宁夏的诗歌创作总体而言在逐渐升温,梦也、杨森君、杨梓、王怀凌、单永珍、马占祥、杨建虎、泾河、安奇、林一木等一大批诗人不断给宁夏诗歌写作注入活力和惊喜。
梦也的诗空灵而寂静,以诗人的倾心与痴迷,排斥了喧嚣和晦涩,诗行中透出深深的宁静与平和。
杨森君的诗于微末之境、细微之地诗意纵横,气质浑然。有横向借鉴和纵向继承,既有东方古老的诗歌传统和智慧,又有西方现代派和后现代主义大师们的成功经验。诗歌体现出的某种忧伤情调又还原了诗的本质与诗人的本来面目,其诗歌语言别有意味。
单永珍的诗中潜伏了一个充满动感的意象,这是诗人成长中内在质地异常敏感柔韧“天性”的表现方式:在古典传统与现实矛盾中寻求统一,追求激情与理性的对立统一成为诗歌的鲜明特征,同时,将深刻的社会性融进了诗行。
杨梓的诗歌具有宏大气势,将“回归古典,回归自然,回归内心”的诗学观点倾注笔端,无论内容还是形式都体现着诗人的独创精神。
王怀凌的诗体现出某种感性的纯度:“我们在成长的过程中,故乡的一草一木都渗透到心灵深处,成为我们永远无法割断的原型。

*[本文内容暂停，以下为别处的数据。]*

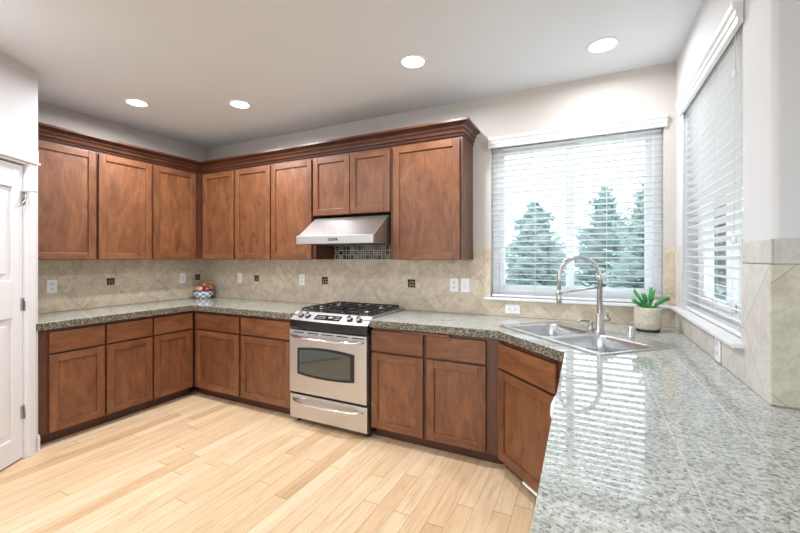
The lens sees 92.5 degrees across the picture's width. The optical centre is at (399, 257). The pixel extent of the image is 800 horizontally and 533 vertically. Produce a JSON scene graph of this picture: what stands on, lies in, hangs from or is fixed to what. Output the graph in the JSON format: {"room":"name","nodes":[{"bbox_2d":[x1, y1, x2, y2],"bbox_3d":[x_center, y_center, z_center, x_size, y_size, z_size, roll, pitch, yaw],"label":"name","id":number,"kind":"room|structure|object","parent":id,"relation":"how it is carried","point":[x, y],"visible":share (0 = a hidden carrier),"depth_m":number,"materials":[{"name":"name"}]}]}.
{"room":"kitchen","nodes":[
{"label":"kitchen","id":0,"kind":"room"},
{"bbox_2d":[0,50,37,437],"bbox_3d":[-2.836,0.028,2.259,1.306,2.720,1.098,0,0,26],"label":"wall","id":1,"kind":"structure","parent":0,"point":[18,82],"depth_m":2.62,"materials":[{"name":"paint"}]},
{"bbox_2d":[0,160,36,470],"bbox_3d":[-2.541,0.372,2.286,0.099,2.013,0.807,0,0,-7],"label":"door","id":2,"kind":"structure","parent":1,"relation":"in","point":[12,196],"depth_m":2.56,"materials":[{"name":"white paint"}]},
{"bbox_2d":[0,138,40,457],"bbox_3d":[-2.575,0.313,2.252,0.128,2.150,0.985,0,0,-7],"label":"trim","id":3,"kind":"structure","parent":1,"relation":"attached to","point":[26,157],"depth_m":2.66,"materials":[{"name":"white paint"}]},
{"bbox_2d":[36,435,39,451],"bbox_3d":[-2.602,1.331,2.752,0.041,0.115,0.023,0,0,26],"label":"baseboard","id":4,"kind":"structure","parent":1,"relation":"attached to","point":[37,436],"depth_m":2.74,"materials":[{"name":"white paint"}]},
{"bbox_2d":[38,101,206,312],"bbox_3d":[-3.856,0.028,1.839,0.150,2.720,6.750,0,0,26],"label":"wall","id":5,"kind":"structure","parent":0,"point":[50,114],"depth_m":3.79,"materials":[{"name":"paint"}]},
{"bbox_2d":[38,138,95,259],"bbox_3d":[-2.918,-0.462,3.205,0.316,0.959,0.527,0,0,26],"label":"upper cabinet","id":6,"kind":"object","parent":5,"relation":"attached to","point":[66,173],"visible":0.56,"depth_m":3.18,"materials":[{"name":"brown wood"}]},
{"bbox_2d":[96,151,201,259],"bbox_3d":[-2.507,-0.462,4.033,0.316,0.959,1.317,0,0,26],"label":"upper cabinet","id":7,"kind":"object","parent":5,"relation":"attached to","point":[145,210],"visible":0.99,"depth_m":3.74,"materials":[{"name":"brown wood"}]},
{"bbox_2d":[0,387,536,532],"bbox_3d":[-0.956,1.448,0.429,6.900,0.120,6.800,0,0,26],"label":"floor","id":8,"kind":"structure","parent":0,"point":[194,462],"depth_m":2.35,"materials":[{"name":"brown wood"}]},
{"bbox_2d":[38,322,104,444],"bbox_3d":[-2.788,0.958,3.088,0.627,0.860,0.432,0,0,26],"label":"base cabinet","id":9,"kind":"object","parent":8,"relation":"on","point":[71,360],"visible":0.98,"depth_m":2.94,"materials":[{"name":"brown wood"}]},
{"bbox_2d":[100,316,152,423],"bbox_3d":[-2.607,0.958,3.455,0.627,0.860,0.383,0,0,26],"label":"base cabinet","id":10,"kind":"object","parent":8,"relation":"on","point":[128,345],"visible":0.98,"depth_m":3.31,"materials":[{"name":"brown wood"}]},
{"bbox_2d":[148,311,193,407],"bbox_3d":[-2.430,0.958,3.811,0.627,0.860,0.406,0,0,26],"label":"base cabinet","id":11,"kind":"object","parent":8,"relation":"on","point":[172,333],"visible":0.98,"depth_m":3.66,"materials":[{"name":"brown wood"}]},
{"bbox_2d":[194,311,246,403],"bbox_3d":[-1.644,0.958,3.977,0.669,0.860,0.627,0,0,26],"label":"base cabinet","id":12,"kind":"object","parent":8,"relation":"on","point":[217,336],"visible":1,"depth_m":3.69,"materials":[{"name":"brown wood"}]},
{"bbox_2d":[241,315,292,413],"bbox_3d":[-1.060,0.958,3.688,0.631,0.860,0.627,0,0,26],"label":"base cabinet","id":13,"kind":"object","parent":8,"relation":"on","point":[265,341],"visible":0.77,"depth_m":3.42,"materials":[{"name":"brown wood"}]},
{"bbox_2d":[36,297,330,330],"bbox_3d":[-1.910,0.500,3.429,1.924,0.054,1.871,0,0,26],"label":"countertop","id":14,"kind":"structure","parent":13,"relation":"on","point":[238,306],"depth_m":3.49,"materials":[{"name":"stone"}]},
{"bbox_2d":[193,290,213,298],"bbox_3d":[-2.286,0.426,4.465,0.228,0.092,0.228,0,0,26],"label":"fruit bowl","id":15,"kind":"object","parent":14,"relation":"on","point":[203,294],"visible":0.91,"depth_m":4.38,"materials":[{"name":"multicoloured ceramic"}]},
{"bbox_2d":[290,301,403,436],"bbox_3d":[-0.455,0.907,3.325,0.764,0.961,0.724,0,0,26],"label":"range","id":16,"kind":"object","parent":8,"relation":"on","point":[330,345],"visible":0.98,"depth_m":3.05,"materials":[{"name":"silver metal"}]},
{"bbox_2d":[298,306,403,318],"bbox_3d":[-0.421,0.471,3.397,0.760,0.023,0.567,0,0,26],"label":"cooktop","id":17,"kind":"object","parent":16,"relation":"in","point":[319,311],"depth_m":3.20,"materials":[{"name":"metal"}]},
{"bbox_2d":[371,327,514,463],"bbox_3d":[0.349,0.958,2.984,0.965,0.860,0.635,0,0,26],"label":"base cabinet","id":18,"kind":"object","parent":8,"relation":"on","point":[438,391],"visible":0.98,"depth_m":2.69,"materials":[{"name":"brown wood"}]},
{"bbox_2d":[370,310,799,532],"bbox_3d":[0.638,0.500,1.619,2.701,0.054,2.850,0,0,26],"label":"countertop","id":19,"kind":"structure","parent":18,"relation":"on","point":[670,440],"depth_m":0.98,"materials":[{"name":"stone"}]},
{"bbox_2d":[556,255,610,332],"bbox_3d":[1.132,0.224,2.364,0.352,0.484,0.059,0,0,-8],"label":"faucet","id":20,"kind":"object","parent":19,"relation":"on","point":[600,318],"visible":1,"depth_m":2.36,"materials":[{"name":"silver metal"}]},
{"bbox_2d":[500,321,677,363],"bbox_3d":[1.084,0.533,2.340,0.555,0.252,0.866,0,0,-19],"label":"sink","id":21,"kind":"object","parent":19,"relation":"in","point":[573,335],"depth_m":2.29,"materials":[{"name":"metal"}]},
{"bbox_2d":[511,323,588,363],"bbox_3d":[0.970,0.563,2.497,0.370,0.192,0.374,0,0,-19],"label":"basin","id":22,"kind":"object","parent":21,"relation":"in","point":[577,335],"depth_m":2.59,"materials":[{"name":"silver metal"}]},
{"bbox_2d":[577,319,594,329],"bbox_3d":[1.197,0.429,2.464,0.121,0.074,0.043,0,0,-8],"label":"soap dispenser","id":23,"kind":"object","parent":21,"relation":"on","point":[590,322],"visible":1,"depth_m":2.46,"materials":[{"name":"silver metal"}]},
{"bbox_2d":[554,335,651,351],"bbox_3d":[1.103,0.563,2.103,0.370,0.192,0.372,0,0,-19],"label":"basin","id":24,"kind":"object","parent":21,"relation":"in","point":[586,343],"depth_m":2.24,"materials":[{"name":"silver metal"}]},
{"bbox_2d":[631,287,669,332],"bbox_3d":[1.619,0.331,2.465,0.229,0.283,0.161,0,0,26],"label":"potted plant","id":25,"kind":"object","parent":19,"relation":"on","point":[647,317],"visible":1,"depth_m":2.44,"materials":[{"name":"beige ceramic"}]},
{"bbox_2d":[498,340,562,495],"bbox_3d":[0.873,0.958,2.271,0.331,0.860,0.622,0,0,-19],"label":"base cabinet","id":26,"kind":"object","parent":8,"relation":"on","point":[525,399],"visible":0.62,"depth_m":2.21,"materials":[{"name":"brown wood"}]},
{"bbox_2d":[550,395,555,418],"bbox_3d":[0.937,0.958,1.520,0.623,0.860,0.594,0,0,26],"label":"dishwasher","id":27,"kind":"object","parent":8,"relation":"on","point":[554,398],"visible":0.09,"depth_m":1.59,"materials":[{"name":"white plastic"}]},
{"bbox_2d":[0,0,702,148],"bbox_3d":[-0.956,-1.392,0.429,6.900,0.120,6.800,0,0,26],"label":"ceiling","id":28,"kind":"structure","parent":0,"point":[300,65],"depth_m":2.46,"materials":[{"name":"paint"}]},
{"bbox_2d":[123,98,150,107],"bbox_3d":[-2.257,-1.329,3.292,0.196,0.006,0.196,0,0,26],"label":"recessed light","id":29,"kind":"object","parent":28,"relation":"in","point":[131,101],"visible":1,"depth_m":3.28,"materials":[{"name":"white paint"}]},
{"bbox_2d":[228,100,251,108],"bbox_3d":[-1.385,-1.329,3.325,0.196,0.006,0.196,0,0,26],"label":"recessed light","id":30,"kind":"object","parent":28,"relation":"in","point":[240,104],"visible":1,"depth_m":3.32,"materials":[{"name":"white paint"}]},
{"bbox_2d":[399,54,427,68],"bbox_3d":[0.092,-1.329,2.602,0.196,0.006,0.196,0,0,26],"label":"recessed light","id":31,"kind":"object","parent":28,"relation":"in","point":[411,61],"visible":1,"depth_m":2.59,"materials":[{"name":"white paint"}]},
{"bbox_2d":[586,36,620,53],"bbox_3d":[1.276,-1.329,2.400,0.196,0.006,0.196,0,0,26],"label":"recessed light","id":32,"kind":"object","parent":28,"relation":"in","point":[604,44],"visible":1,"depth_m":2.39,"materials":[{"name":"white paint"}]},
{"bbox_2d":[207,61,675,326],"bbox_3d":[-0.140,0.028,3.680,4.872,2.720,0.150,0,0,26],"label":"wall","id":33,"kind":"structure","parent":0,"point":[650,90],"depth_m":3.00,"materials":[{"name":"paint"}]},
{"bbox_2d":[202,164,271,258],"bbox_3d":[-1.688,-0.462,4.187,1.051,0.959,0.316,0,0,26],"label":"upper cabinet","id":34,"kind":"object","parent":33,"relation":"attached to","point":[236,203],"visible":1,"depth_m":4.02,"materials":[{"name":"brown wood"}]},
{"bbox_2d":[38,117,479,173],"bbox_3d":[-1.124,-0.999,3.052,3.256,0.113,1.563,0,0,21],"label":"crown molding","id":35,"kind":"structure","parent":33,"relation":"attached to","point":[464,127],"depth_m":3.40,"materials":[{"name":"brown wood"}]},
{"bbox_2d":[271,157,333,258],"bbox_3d":[-0.968,-0.462,3.829,0.552,0.959,0.316,0,0,26],"label":"upper cabinet","id":36,"kind":"object","parent":33,"relation":"attached to","point":[291,181],"visible":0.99,"depth_m":3.71,"materials":[{"name":"brown wood"}]},
{"bbox_2d":[313,146,390,217],"bbox_3d":[-0.379,-0.664,3.537,0.817,0.555,0.316,0,0,26],"label":"upper cabinet","id":37,"kind":"object","parent":33,"relation":"attached to","point":[356,183],"visible":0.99,"depth_m":3.38,"materials":[{"name":"brown wood"}]},
{"bbox_2d":[296,215,390,245],"bbox_3d":[-0.435,-0.238,3.417,0.776,0.248,0.550,0,0,26],"label":"range hood","id":38,"kind":"object","parent":37,"relation":"attached to","point":[362,230],"visible":0.94,"depth_m":3.23,"materials":[{"name":"metal"}]},
{"bbox_2d":[38,238,799,408],"bbox_3d":[0.145,0.180,2.423,6.500,0.583,1.848,0,0,26],"label":"backsplash","id":39,"kind":"structure","parent":33,"relation":"attached to","point":[769,362],"depth_m":3.34,"materials":[{"name":"tile"}]},
{"bbox_2d":[47,280,56,292],"bbox_3d":[-3.018,0.250,3.324,0.008,0.116,0.072,0,0,26],"label":"outlet","id":40,"kind":"object","parent":39,"relation":"attached to","point":[51,284],"visible":1,"depth_m":3.32,"materials":[{"name":"white plastic"}]},
{"bbox_2d":[180,273,185,282],"bbox_3d":[-2.487,0.236,4.392,0.010,0.116,0.072,0,0,26],"label":"light switch","id":41,"kind":"object","parent":39,"relation":"attached to","point":[182,275],"visible":1,"depth_m":4.39,"materials":[{"name":"white plastic"}]},
{"bbox_2d":[238,273,241,282],"bbox_3d":[-1.844,0.233,4.422,0.072,0.116,0.010,0,0,26],"label":"light switch","id":42,"kind":"object","parent":39,"relation":"attached to","point":[239,274],"visible":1,"depth_m":4.42,"materials":[{"name":"white plastic"}]},
{"bbox_2d":[299,274,304,284],"bbox_3d":[-1.023,0.232,4.015,0.072,0.116,0.008,0,0,26],"label":"outlet","id":43,"kind":"object","parent":39,"relation":"attached to","point":[301,276],"visible":1,"depth_m":4.01,"materials":[{"name":"white plastic"}]},
{"bbox_2d":[450,278,457,291],"bbox_3d":[0.466,0.233,3.277,0.072,0.116,0.008,0,0,26],"label":"outlet","id":44,"kind":"object","parent":39,"relation":"attached to","point":[453,281],"visible":1,"depth_m":3.27,"materials":[{"name":"white plastic"}]},
{"bbox_2d":[461,279,468,291],"bbox_3d":[0.553,0.235,3.232,0.072,0.116,0.010,0,0,26],"label":"light switch","id":45,"kind":"object","parent":39,"relation":"attached to","point":[464,282],"visible":1,"depth_m":3.23,"materials":[{"name":"white plastic"}]},
{"bbox_2d":[505,304,519,313],"bbox_3d":[0.904,0.411,3.059,0.114,0.072,0.008,0,0,26],"label":"outlet","id":46,"kind":"object","parent":39,"relation":"attached to","point":[509,308],"visible":1,"depth_m":3.06,"materials":[{"name":"white plastic"}]},
{"bbox_2d":[715,337,720,362],"bbox_3d":[1.427,0.406,1.719,0.008,0.116,0.072,0,0,26],"label":"outlet","id":47,"kind":"object","parent":39,"relation":"attached to","point":[717,341],"visible":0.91,"depth_m":1.70,"materials":[{"name":"white plastic"}]},
{"bbox_2d":[391,136,472,259],"bbox_3d":[0.268,-0.462,3.216,0.623,0.959,0.316,0,0,26],"label":"upper cabinet","id":48,"kind":"object","parent":33,"relation":"attached to","point":[432,180],"visible":1,"depth_m":3.08,"materials":[{"name":"brown wood"}]},
{"bbox_2d":[483,131,672,308],"bbox_3d":[1.312,-0.302,2.933,1.303,1.290,0.187,0,0,26],"label":"window","id":49,"kind":"structure","parent":33,"relation":"in","point":[504,289],"depth_m":2.93,"materials":[{"name":"white plastic"}]},
{"bbox_2d":[488,113,667,302],"bbox_3d":[1.289,-0.330,2.903,1.219,1.296,0.101,0,0,26],"label":"window blind","id":50,"kind":"object","parent":49,"relation":"attached to","point":[650,124],"visible":0.93,"depth_m":2.87,"materials":[{"name":"white paint"}]},
{"bbox_2d":[676,0,799,409],"bbox_3d":[2.376,0.028,1.494,1.878,2.720,1.530,0,0,26],"label":"wall","id":51,"kind":"structure","parent":0,"point":[771,28],"depth_m":1.29,"materials":[{"name":"paint"}]},
{"bbox_2d":[670,188,744,348],"bbox_3d":[1.632,-0.302,1.991,0.187,1.290,1.300,0,0,26],"label":"window","id":52,"kind":"structure","parent":51,"relation":"in","point":[732,340],"depth_m":1.89,"materials":[{"name":"white plastic"}]},
{"bbox_2d":[675,0,743,336],"bbox_3d":[1.559,-0.330,1.927,0.101,1.296,1.082,0,0,26],"label":"window blind","id":53,"kind":"object","parent":52,"relation":"attached to","point":[712,97],"visible":0.77,"depth_m":1.83,"materials":[{"name":"white paint"}]},
{"label":"outside","id":54,"kind":"structure","parent":0,"visible":0},
{"bbox_2d":[505,270,585,284],"bbox_3d":[20.023,2.088,27.305,48.000,0.600,59.600,0,0,26],"label":"ground","id":55,"kind":"structure","parent":54,"point":[506,275],"depth_m":39.45,"materials":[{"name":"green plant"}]},
{"bbox_2d":[505,203,589,286],"bbox_3d":[3.440,0.182,9.618,2.351,3.213,2.555,0,0,-36],"label":"conifer tree","id":56,"kind":"object","parent":55,"relation":"on","point":[538,268],"visible":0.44,"depth_m":9.26,"materials":[{"name":"green plant"}]},
{"bbox_2d":[564,187,631,287],"bbox_3d":[6.012,-0.152,11.332,2.813,3.881,2.807,0,0,24],"label":"conifer tree","id":57,"kind":"object","parent":55,"relation":"on","point":[609,212],"visible":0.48,"depth_m":10.98,"materials":[{"name":"green plant"}]},
{"bbox_2d":[622,200,639,249],"bbox_3d":[8.988,-0.304,14.254,2.888,4.184,3.069,0,0,-11],"label":"conifer tree","id":58,"kind":"object","parent":55,"relation":"on","point":[630,211],"visible":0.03,"depth_m":14.21,"materials":[{"name":"green plant"}]},
{"bbox_2d":[589,173,725,300],"bbox_3d":[4.965,0.035,7.325,2.242,3.506,2.357,0,0,2],"label":"conifer tree","id":59,"kind":"object","parent":55,"relation":"on","point":[623,269],"visible":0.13,"depth_m":7.40,"materials":[{"name":"green plant"}]},
{"bbox_2d":[714,195,742,300],"bbox_3d":[7.295,-0.054,8.608,2.507,3.685,2.379,0,0,-38],"label":"conifer tree","id":60,"kind":"object","parent":55,"relation":"on","point":[717,280],"visible":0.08,"depth_m":8.49,"materials":[{"name":"green plant"}]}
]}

”诗人依其与生俱来的天然创作源地,以西海固的自然属性——风为底蕴,将现实的存在与神秘的想象融合成生活的诗意。
泾河对诗歌有宗教般的虔诚,同时,他的诗歌总是叙写人心之中的隐秘:月光之光清洁——我双手对开,祈愿的手心早已落满怜悯和爱意。泾河的诗就在一种慢节奏地叙述关于泾河源与流的故事。
林一木的诗思维开阔,某种圆润大气有时遮掩了女诗人的“花容”,她对事物及个人情感极其节制、自觉、甚至决绝,这是她的诗歌写作灵感喷发的内因;秉承传统,融化西方意识和技巧又成为她诗歌写作的外在表现形式。
女诗人唐晴也有着深厚的西海固情节。她诗歌创作的基本元素有西海固的长城、烽燧、古堡、断剑、丝绸之路、战场以及隐忍的血,这些意象通过她的诗意叙述,跳出现实生活的羁绊,回归自己的心灵世界,以独语的方式完成与外界的对话。
安奇诗歌的历史意境与现实音韵一脉相承,野园里陈列的诗行,如同舒展开肢体的四言五言七言的绝句与律诗,混合着脚下大地上的泥土味,将时间自由地伸缩,将空间的大小同归于一,一粒沙一世界,一芥子一佛性,果熟自然香的底蕴,全起于作者身形未动心已远的一滴灵犀。
刘学军更多地将笔触深入到社会万象,因为职业关系,他的大地行走明显多于很多诗人,并很容易地在其诗歌里尽情地表达出来。他的诗歌体现出一种运动的旋律——诗歌就是行走,阅读,思考,加上非凡想象的综合晶体。
杨建虎诗意地栖居在这块苍凉的大地上,思想延伸的方向,是在有限的生命中寻找永恒的家园,和诗歌兄弟们常常在永不熄灭的传奇中眺望西海固的壮美,找寻灵魂的出口。
红旗的诗歌源自对生活、生命的深入理解和不解,但从内部影响到对现实生活的反省、对真理的渴望,借诗歌之舟修渡,切肤地参悟生命的奥秘。
刘岳的诗歌表达来自生活在社会底层的疼痛感及其疼痛的来源,借此体现艺术性和现实性。诗人用艺术的形式把个体的心路历程展现在读者面前,悲天悯人的情绪背后,深藏不露的是诗人对这个世界的爱。
雪舟作为一个土生土长的民族诗人,诗歌大部分都属于“出生地”写作——“我一生都在找寻泾水的源头……”诗人在找寻泾水的源头,也在追寻诗歌的源头,在探寻灵魂的出口。把民族意识、宗教信仰、自然景观和人文历史融入当下的现实生活,表达内在的审美诉求。
马占祥将创作视野由眼前琐碎的生活场景,嵌入了更广阔的历史画面,给一首短诗、一小块土地、一段生活、一个平凡的人,在历史风云际会的广阔舞台上,寻找着诗意的阐释,对故乡那片干旱贫瘠生存之所的诗意抒怀,充盈与丰腴在一山一水一草一木间漂流。
宁夏诗歌群体以贺兰山与黄河共同组成的诗意田园为背景,有历史沧桑的“泪滴”,也有结成“盐粒”的汗珠,为中国诗坛兑现、支撑和贡献了她独有的风格,相信以后还会有更多的优秀诗歌产生。